= John Day (carpenter) =

First recorded death in a diving chamber

John Day (c. 1740 – 22 June 1774) was an English carpenter and wheelwright. He is the first recorded death in an accident with a submarine. With the financial support of Christopher Blake, an English gambler, Day built a wooden "diving chamber" without an engine. He attached his invention to the deck of a 50-ton sloop named the Maria, which Blake had purchased for £340. The sloop's hold contained 10 tons of ballast, and two 10-ton weights were attached beneath the keel which could be released from inside the diving chamber. An additional 20 tons of ballast would be loaded on the Maria after Day had been locked inside the diving chamber.

Day claimed he had previously spent 6 hours underwater in East Anglia in a different vessel. He bet with Blake that he and his boat could descend to a depth of 130 ft and stay underwater for 12 hours. Blake lost his initial bets on the venture with other gamblers due to delays in the construction of the diving chamber that prevented Day from making the dive within an initially specified 3-month period.

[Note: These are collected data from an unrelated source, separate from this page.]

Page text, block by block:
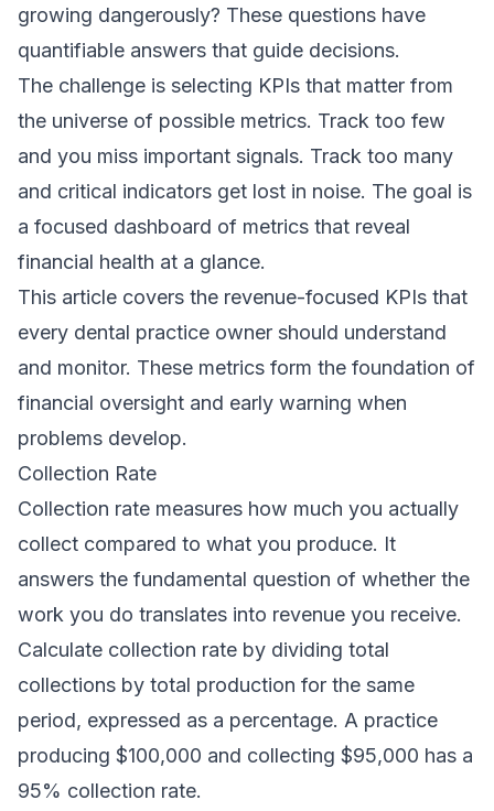
growing dangerously? These questions have
quantifiable answers that guide decisions.
The challenge is selecting KPIs that matter from
the universe of possible metrics. Track too few
and you miss important signals. Track too many
and critical indicators get lost in noise. The goal is
a focused dashboard of metrics that reveal
financial health at a glance.
This article covers the revenue-focused KPIs that
every dental practice owner should understand
and monitor. These metrics form the foundation of
financial oversight and early warning when
problems develop.
Collection Rate
Collection rate measures how much you actually
collect compared to what you produce. It
answers the fundamental question of whether the
work you do translates into revenue you receive.
Calculate collection rate by dividing total
collections by total production for the same
period, expressed as a percentage. A practice
producing $100,000 and collecting $95,000 has a
95% collection rate.
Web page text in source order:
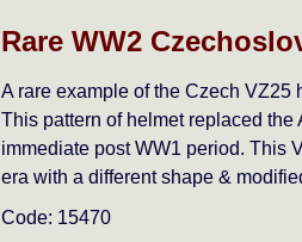
Rare WW2
A rare example of the Czech VZ25
This pattern of helmet replaced
immediate post WW1 period. This
era with a different shape &
Code: 15470
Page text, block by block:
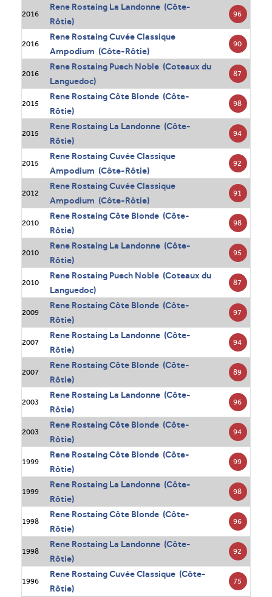
2016
Rene Rostaing La Landonne (Côte-
Rôtie)
96
2016
Rene Rostaing Cuvée Classique
Ampodium (Côte-Rôtie)
90
2016
Rene Rostaing Puech Noble (Coteaux du
Languedoc)
87
2015
Rene Rostaing Côte Blonde (Côte-
Rôtie)
98
2015
Rene Rostaing La Landonne (Côte-
Rôtie)
94
2015
Rene Rostaing Cuvée Classique
Ampodium (Côte-Rôtie)
92
2012
Rene Rostaing Cuvée Classique
Ampodium (Côte-Rôtie)
91
2010
Rene Rostaing Côte Blonde (Côte-
Rôtie)
98
2010
Rene Rostaing La Landonne (Côte-
Rôtie)
95
2010
Rene Rostaing Puech Noble (Coteaux du
Languedoc)
87
2009
Rene Rostaing Côte Blonde (Côte-
Rôtie)
97
2007
Rene Rostaing La Landonne (Côte-
Rôtie)
94
2007
Rene Rostaing Côte Blonde (Côte-
Rôtie)
89
2003
Rene Rostaing La Landonne (Côte-
Rôtie)
96
2003
Rene Rostaing Côte Blonde (Côte-
Rôtie)
94
1999
Rene Rostaing Côte Blonde (Côte-
Rôtie)
99
1999
Rene Rostaing La Landonne (Côte-
Rôtie)
98
1998
Rene Rostaing Côte Blonde (Côte-
Rôtie)
96
1998
Rene Rostaing La Landonne (Côte-
Rôtie)
92
1996
Rene Rostaing Cuvée Classique (Côte-
Rôtie)
75
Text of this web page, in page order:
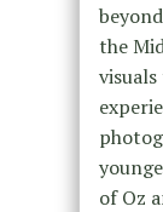
the
of Oz
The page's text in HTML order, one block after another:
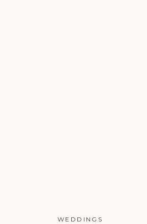
WEDDINGS
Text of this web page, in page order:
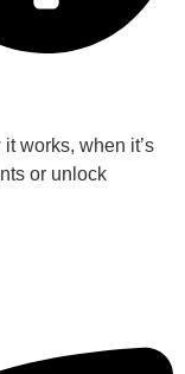
works, when it’s
or unlock
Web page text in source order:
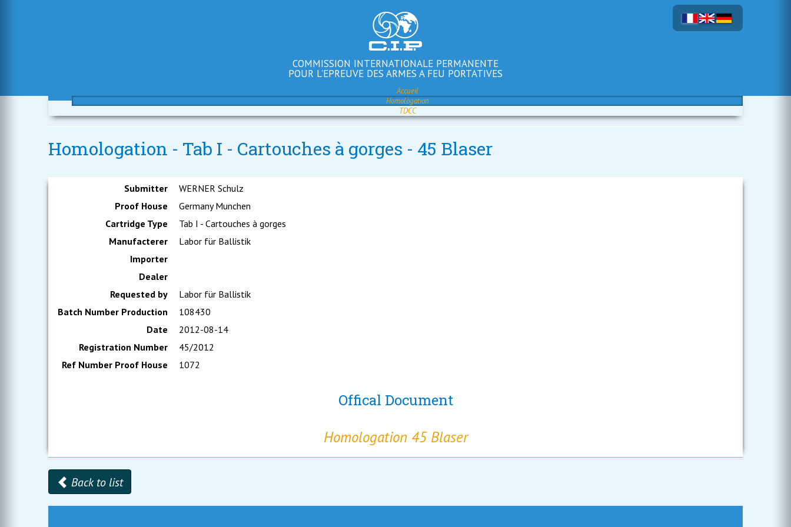
COMMISSION INTERNATIONALE PERMANENTE
POUR L'EPREUVE DES ARMES A FEU PORTATIVES
Accueil
Homologation
TDCC
Homologation - Tab I - Cartouches à gorges - 45 Blaser
Submitter
WERNER Schulz
Proof House
Germany Munchen
Cartridge Type
Tab I - Cartouches à gorges
Manufacterer
Labor für Ballistik
Importer
Dealer
Requested by
Labor für Ballistik
Batch Number Production
108430
Date
2012-08-14
Registration Number
45/2012
Ref Number Proof House
1072
Offical Document
Homologation 45 Blaser
Back to list
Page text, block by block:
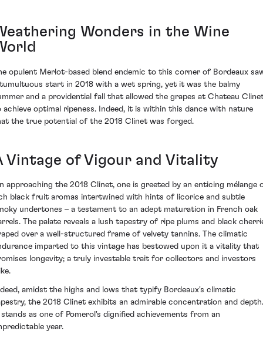
Wonders in the Wine
opulent Merlot-based blend endemic to this corner of Bordeaux
start in 2018 with a wet spring, yet it was the balmy
and a providential fall that allowed the grapes at Chateau
achieve optimal ripeness. Indeed, it is within this dance with nature
the true potential of the 2018 Clinet was forged.
Vintage of Vigour and Vitality
approaching the 2018 Clinet, one is greeted by an enticing mélange
black fruit aromas intertwined with hints of licorice and subtle
undertones – a testament to an adept maturation in French oak
The palate reveals a lush tapestry of ripe plums and black
over a well-structured frame of velvety tannins. The climatic
imparted to this vintage has bestowed upon it a vitality that
longevity; a truly investable trait for collectors and investors
amidst the highs and lows that typify Bordeaux's climatic
the 2018 Clinet exhibits an admirable concentration and depth.
as one of Pomerol's dignified achievements from an
year.

On 22 June 1774, the Maria was towed to a location north of Drake's Island (St. Nicholas' Island) in Plymouth Sound, off Plymouth, England. Day took a candle, water and biscuits on board. The boat was equipped with a hammock for the passenger. After the boat was locked, the weights were loaded and the boat sank forever into the depths. Day had the calculation of the trim completely wrong. It has been speculated that Day may have died from asphyxiation, hypothermia or catastrophic structural failure of the Maria and/or the diving chamber due to water pressure.

Nikolai Detlef Falck mounted a rescue attempt a month after Day's descent, believing that Day might be alive in a form of suspended animation, but without success. In 1775, Falck published a pamphlet, A philosophical dissertation on the diving vessel projected by Mr Day, and sunk in Plymouth Sound, about Day's experiment. Day's death was the first recorded fatal accident involving a submarine.